Records excerpted from a collection

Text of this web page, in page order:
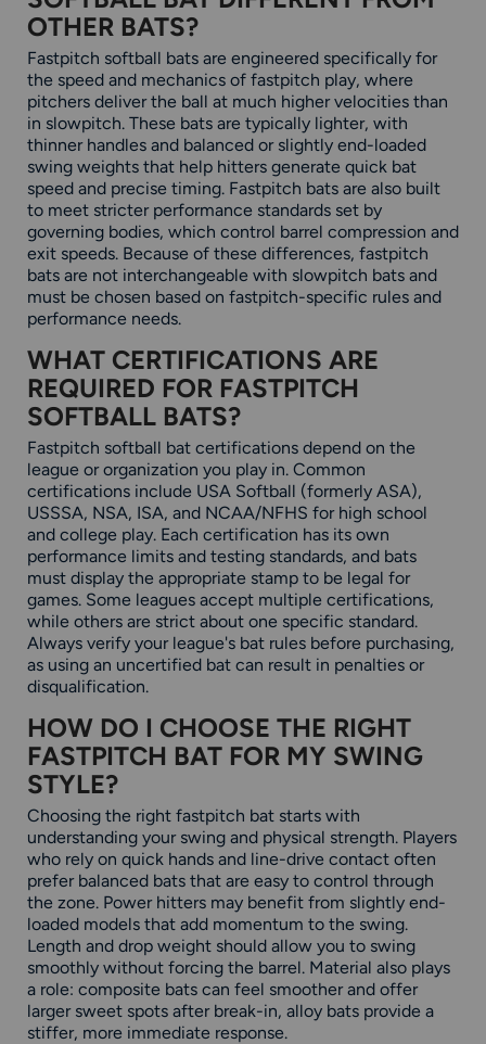
OTHER BATS?
Fastpitch softball bats are engineered specifically for
the speed and mechanics of fastpitch play, where
pitchers deliver the ball at much higher velocities than
in slowpitch. These bats are typically lighter, with
thinner handles and balanced or slightly end-loaded
swing weights that help hitters generate quick bat
speed and precise timing. Fastpitch bats are also built
to meet stricter performance standards set by
governing bodies, which control barrel compression and
exit speeds. Because of these differences, fastpitch
bats are not interchangeable with slowpitch bats and
must be chosen based on fastpitch-specific rules and
performance needs.
WHAT CERTIFICATIONS ARE
REQUIRED FOR FASTPITCH
SOFTBALL BATS?
Fastpitch softball bat certifications depend on the
league or organization you play in. Common
certifications include USA Softball (formerly ASA),
USSSA, NSA, ISA, and NCAA/NFHS for high school
and college play. Each certification has its own
performance limits and testing standards, and bats
must display the appropriate stamp to be legal for
games. Some leagues accept multiple certifications,
while others are strict about one specific standard.
Always verify your league's bat rules before purchasing,
as using an uncertified bat can result in penalties or
disqualification.
HOW DO I CHOOSE THE RIGHT
FASTPITCH BAT FOR MY SWING
STYLE?
Choosing the right fastpitch bat starts with
understanding your swing and physical strength. Players
who rely on quick hands and line-drive contact often
prefer balanced bats that are easy to control through
the zone. Power hitters may benefit from slightly end-
loaded models that add momentum to the swing.
Length and drop weight should allow you to swing
smoothly without forcing the barrel. Material also plays
a role: composite bats can feel smoother and offer
larger sweet spots after break-in, alloy bats provide a
stiffer, more immediate response.
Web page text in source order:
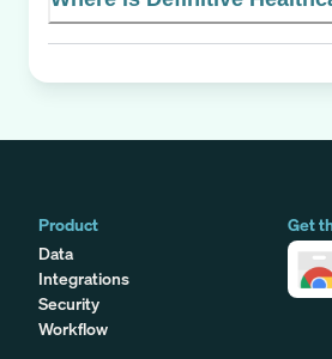
Product
Data
Integrations
Security
Workflow
Get
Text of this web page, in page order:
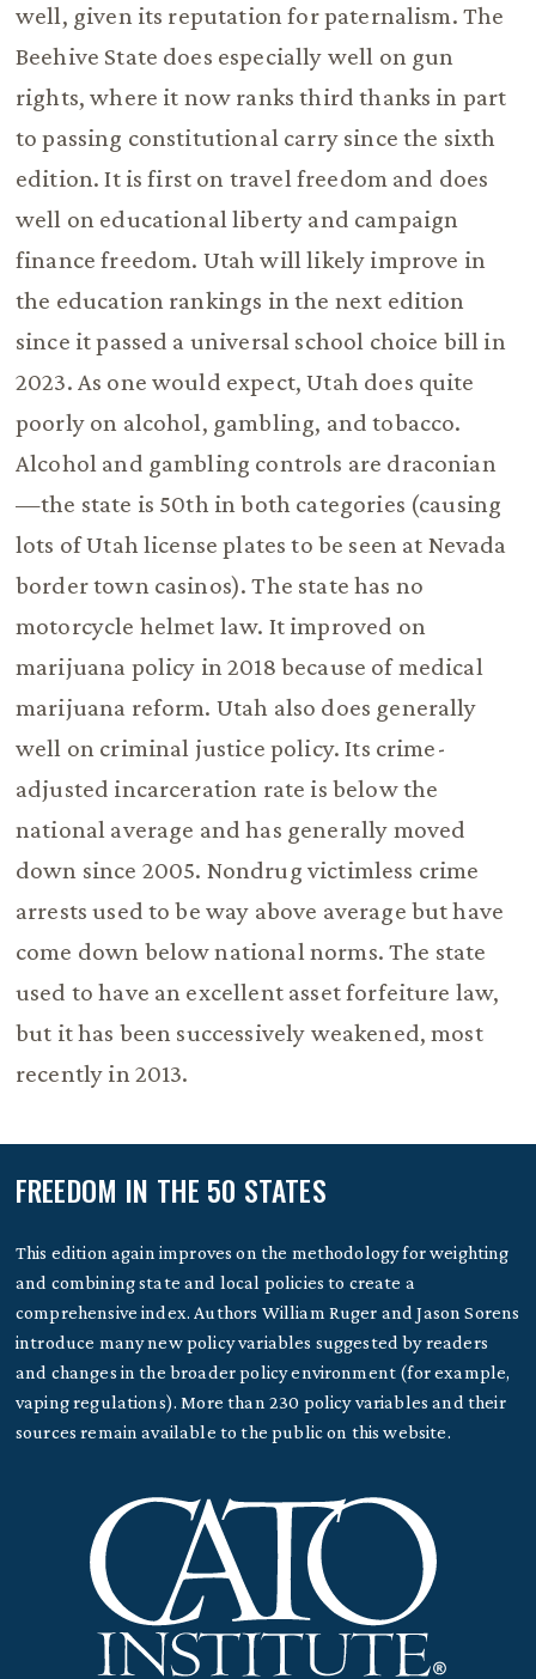
well, given its reputation for paternalism. The
Beehive State does especially well on gun
rights, where it now ranks third thanks in part
to passing constitutional carry since the sixth
edition. It is first on travel freedom and does
well on educational liberty and campaign
finance freedom. Utah will likely improve in
the education rankings in the next edition
since it passed a universal school choice bill in
2023. As one would expect, Utah does quite
poorly on alcohol, gambling, and tobacco.
Alcohol and gambling controls are draconian
—the state is 50th in both categories (causing
lots of Utah license plates to be seen at Nevada
border town casinos). The state has no
motorcycle helmet law. It improved on
marijuana policy in 2018 because of medical
marijuana reform. Utah also does generally
well on criminal justice policy. Its crime-
adjusted incarceration rate is below the
national average and has generally moved
down since 2005. Nondrug victimless crime
arrests used to be way above average but have
come down below national norms. The state
used to have an excellent asset forfeiture law,
but it has been successively weakened, most
recently in 2013.
FREEDOM IN THE 50 STATES
This edition again improves on the methodology for weighting
and combining state and local policies to create a
comprehensive index. Authors William Ruger and Jason Sorens
introduce many new policy variables suggested by readers
and changes in the broader policy environment (for example,
vaping regulations). More than 230 policy variables and their
sources remain available to the public on this website.

EXERCISE OBJECTIVE:
When copying from the data above, print only the lines from the line containing "USSSA, NSA, ISA, and" to the line containing "down since 2005. Nondrug victimless crime", exactly, and leave the pictures out.

EXPECTED ANSWER:
USSSA, NSA, ISA, and NCAA/NFHS for high school
and college play. Each certification has its own
performance limits and testing standards, and bats
must display the appropriate stamp to be legal for
games. Some leagues accept multiple certifications,
while others are strict about one specific standard.
Always verify your league's bat rules before purchasing,
as using an uncertified bat can result in penalties or
disqualification.
HOW DO I CHOOSE THE RIGHT
FASTPITCH BAT FOR MY SWING
STYLE?
Choosing the right fastpitch bat starts with
understanding your swing and physical strength. Players
who rely on quick hands and line-drive contact often
prefer balanced bats that are easy to control through
the zone. Power hitters may benefit from slightly end-
loaded models that add momentum to the swing.
Length and drop weight should allow you to swing
smoothly without forcing the barrel. Material also plays
a role: composite bats can feel smoother and offer
larger sweet spots after break-in, alloy bats provide a
stiffer, more immediate response.
Web page text in source order:
Product
Data
Integrations
Security
Workflow
Get
Text of this web page, in page order:
well, given its reputation for paternalism. The
Beehive State does especially well on gun
rights, where it now ranks third thanks in part
to passing constitutional carry since the sixth
edition. It is first on travel freedom and does
well on educational liberty and campaign
finance freedom. Utah will likely improve in
the education rankings in the next edition
since it passed a universal school choice bill in
2023. As one would expect, Utah does quite
poorly on alcohol, gambling, and tobacco.
Alcohol and gambling controls are draconian
—the state is 50th in both categories (causing
lots of Utah license plates to be seen at Nevada
border town casinos). The state has no
motorcycle helmet law. It improved on
marijuana policy in 2018 because of medical
marijuana reform. Utah also does generally
well on criminal justice policy. Its crime-
adjusted incarceration rate is below the
national average and has generally moved
down since 2005. Nondrug victimless crime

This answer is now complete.